- **INPUT RECORDS**:
================================
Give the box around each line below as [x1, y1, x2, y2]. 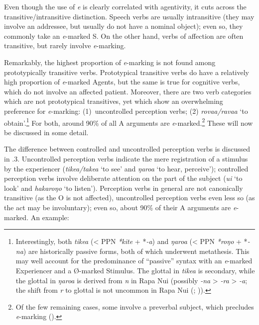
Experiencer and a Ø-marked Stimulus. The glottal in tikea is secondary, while [15, 265, 255, 275]
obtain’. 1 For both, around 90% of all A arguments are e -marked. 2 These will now [4, 116, 253, 128]
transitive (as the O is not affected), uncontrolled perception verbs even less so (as [4, 192, 255, 203]
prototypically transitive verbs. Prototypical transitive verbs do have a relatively [4, 67, 249, 77]
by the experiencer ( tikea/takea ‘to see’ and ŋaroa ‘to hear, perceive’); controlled [4, 163, 249, 173]
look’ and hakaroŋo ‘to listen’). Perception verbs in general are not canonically [4, 182, 243, 193]
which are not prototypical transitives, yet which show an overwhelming [4, 96, 223, 106]
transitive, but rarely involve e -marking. [4, 40, 126, 51]
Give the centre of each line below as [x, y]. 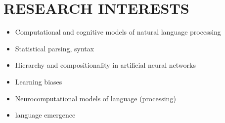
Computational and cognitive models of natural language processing [118, 32]
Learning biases [39, 81]
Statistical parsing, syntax [55, 48]
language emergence [45, 115]
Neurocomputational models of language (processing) [95, 98]
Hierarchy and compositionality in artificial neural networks [105, 65]
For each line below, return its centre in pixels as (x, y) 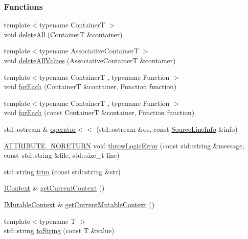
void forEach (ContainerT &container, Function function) (90, 86)
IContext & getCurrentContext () (54, 188)
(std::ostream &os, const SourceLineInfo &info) (167, 129)
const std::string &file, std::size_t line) (62, 155)
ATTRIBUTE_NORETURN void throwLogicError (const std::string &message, (124, 145)
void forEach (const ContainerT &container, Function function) (99, 112)
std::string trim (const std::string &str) (62, 171)
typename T (57, 221)
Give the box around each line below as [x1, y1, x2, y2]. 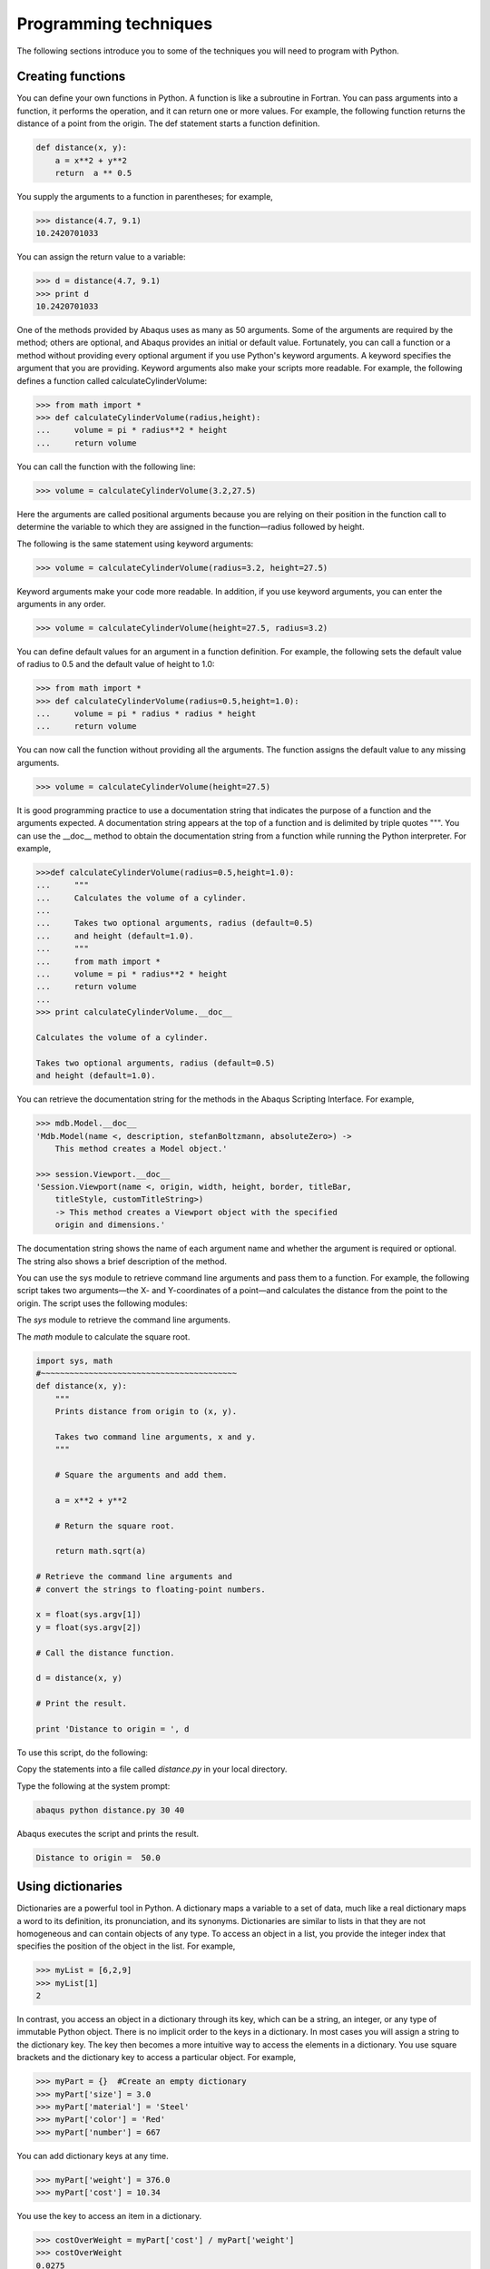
================================
- **WHAT IS NEEDED**: Count up the lines in the entries above where the word "processing" appears, and give the figure with nothing added.

- **RESPONSE**: 2